Because building exact LoG kernels for many sigmas is wasteful, practice substitutes the Difference of Gaussians: $\mathrm{DoG} = G_{k\sigma} * I - G_{\sigma} * I$, which approximates the LoG closely when $k \approx 1.6$ and costs only Gaussian blurs, which Section 3.6 makes nearly free.
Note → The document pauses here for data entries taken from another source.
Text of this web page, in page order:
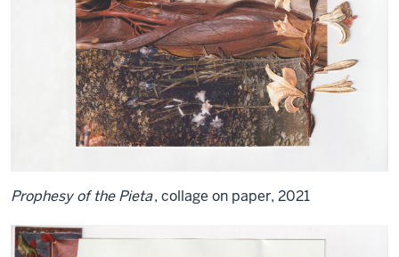
Prophesy of the Pieta, collage on paper, 2021
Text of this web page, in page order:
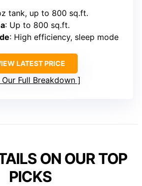
tank, up to 800 sq.ft.
: Up to 800 sq.ft.
: High efficiency, sleep mode
LATEST PRICE
Our Full Breakdown
ON OUR TOP
PICKS
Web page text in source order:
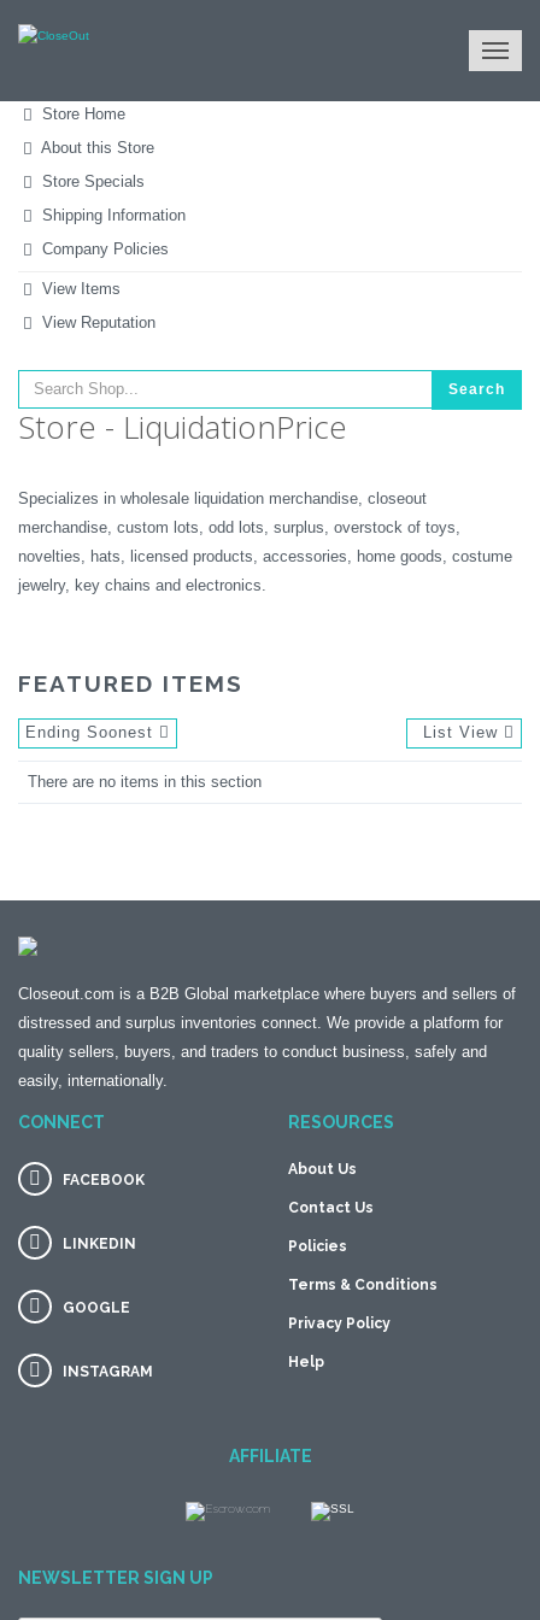
Store Home
About this Store
Store Specials
Shipping Information
Company Policies
View Items
View Reputation
Search
Store - LiquidationPrice
Specializes in wholesale liquidation merchandise, closeout
merchandise, custom lots, odd lots, surplus, overstock of toys,
novelties, hats, licensed products, accessories, home goods, costume
jewelry, key chains and electronics.
FEATURED ITEMS
Ending Soonest List View
There are no items in this section
Closeout.com is a B2B Global marketplace where buyers and sellers of
distressed and surplus inventories connect. We provide a platform for
quality sellers, buyers, and traders to conduct business, safely and
easily, internationally.
CONNECT
FACEBOOK
LINKEDIN
GOOGLE
INSTAGRAM
RESOURCES
About Us
Contact Us
Policies
Terms & Conditions
Privacy Policy
Help
AFFILIATE
NEWSLETTER SIGN UP
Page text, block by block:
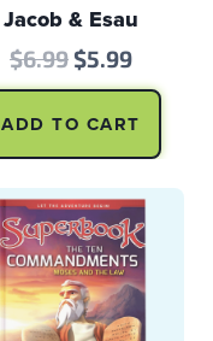
Jacob & Esau
$6.99 Original
price
was:
$6.99.
$5.99Current
price
is:
$5.99.
ADD TO CART
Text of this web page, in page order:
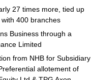
27 times more, tied up
400 branches
Business through a
Limited
from NHB for Subsidiary
allotement of
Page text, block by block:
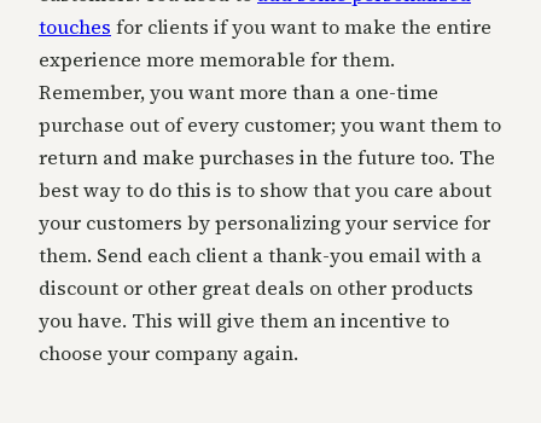
touches for clients if you want to make the entire
experience more memorable for them.
Remember, you want more than a one-time
purchase out of every customer; you want them to
return and make purchases in the future too. The
best way to do this is to show that you care about
your customers by personalizing your service for
them. Send each client a thank-you email with a
discount or other great deals on other products
you have. This will give them an incentive to
choose your company again.
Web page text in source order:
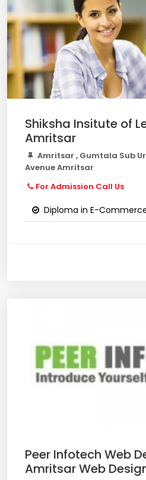
Shiksha Insitute of
Amritsar
Amritsar , Gumtala Sub
Avenue Amritsar
For Admission Call Us
Diploma in E-
Peer Infotech Web
Amritsar Web
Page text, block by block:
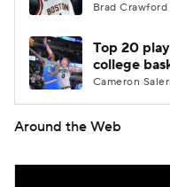
Brad
Top 20
college
Cameron
Around the Web
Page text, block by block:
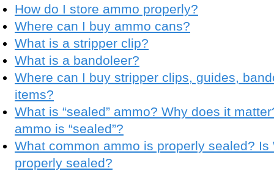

A stack of DoG responses across scales is precisely the detection engine inside SIFT, the keypoint detector of Chapter 10; the code below builds one level of it.

import cv2
import numpy as np

gray = cv2.imread("cells.png", cv2.IMREAD_GRAYSCALE).astype(np.float32)

# --- LoG: smooth, then Laplacian (associativity makes this exact) ---
sigma = 2.0
smooth = cv2.GaussianBlur(gray, (0, 0), sigma)
log = cv2.Laplacian(smooth, cv2.CV_32F, ksize=3)

# --- DoG: difference of two Gaussians approximates LoG at ~zero cost ---
k = 1.6                                            # canonical scale ratio
dog = cv2.GaussianBlur(gray, (0, 0), k * sigma) \
    - cv2.GaussianBlur(gray, (0, 0), sigma)

# The two responses are proportional; compare after normalization.
corr = np.corrcoef(log.ravel(), dog.ravel())[0, 1]
print(f"LoG vs DoG correlation: {corr:.3f}")
# Representative output:
# LoG vs DoG correlation: 0.987   (DoG is a positive multiple of LoG here)
Building a Laplacian-of-Gaussian response by smoothing then differentiating, and verifying numerically that the cheap Difference-of-Gaussians with scale ratio 1.6 reproduces its shape almost perfectly.
Fun Fact

The LoG's sombrero profile shows up in wet biology: the center-surround receptive fields of retinal ganglion cells, mapped by Kuffler in 1953, are well modeled by a Difference of Gaussians. Your retina has been running DoG filtering for several hundred million years of evolutionary uptime, which makes it the most field-tested image-processing deployment in existence.

Research Frontier: Edges, Learned and Generated

Hand-designed derivative kernels have two modern afterlives. First, they keep being rediscovered: visualize the first convolutional layer of nearly any trained image network from Chapter 19 and a large fraction of the learned kernels are oriented edge and blob filters, Sobel's and LoG's statistical descendants. Second, edge detection itself moved to generation: DiffusionEdge (Ye et al., AAAI 2024, arXiv:2401.02032) trains a diffusion model to emit crisp single-pixel edge maps directly, outperforming CNN edge detectors that needed post-hoc thinning. Meanwhile the largest consumer of classical edge maps in 2024-2026 is, unexpectedly, image generation: ControlNet-style conditioning feeds Canny or HED edge maps into diffusion models to control composition, a pipeline Chapter 35 dissects. The humble gradient survived the deep learning revolution on both sides of the camera.

Exercise 3.4.1: Kernel Bookkeeping Conceptual

For each kernel in this section ($S_x$, $S_y$, $\nabla^2_4$, $\nabla^2_8$, and a LoG), state: the sum of its weights, its symmetry under 180-degree rotation (and hence whether the convolution-versus-correlation flip from Section 3.1 matters for it), and what it returns on a perfect linear intensity ramp $I(x,y) = 3x + 7$. The ramp answers reveal the deepest difference between first- and second-derivative filters.

Exercise 3.4.2: Build a Blob Detector Coding

Using only cv2.GaussianBlur and NumPy, implement a multi-scale DoG blob detector: compute DoG responses for $\sigma \in \{2, 4, 8, 16\}$ (ratio 1.6), find local extrema above a threshold in each response with scipy.ndimage.maximum_filter, and draw a circle of radius $\sqrt{2}\sigma$ at each detection. Run it on an image of coins or cells and report how detected radii track object sizes across scales.

Exercise 3.4.3: Noise Versus Derivatives Analysis

Add Gaussian noise of $\sigma_n \in \{2, 5, 10, 20\}$ to a clean test image and compute (a) the raw central-difference gradient, (b) Sobel with ksize=3, and (c) Sobel after a Gaussian pre-blur of $\sigma = 2$. For each, measure the fraction of "strong edge" pixels (magnitude above a fixed threshold) that occur in regions you know to be flat. Plot false-edge fraction versus noise level for the three pipelines and explain the ordering using the smoothed-derivative principle from this section.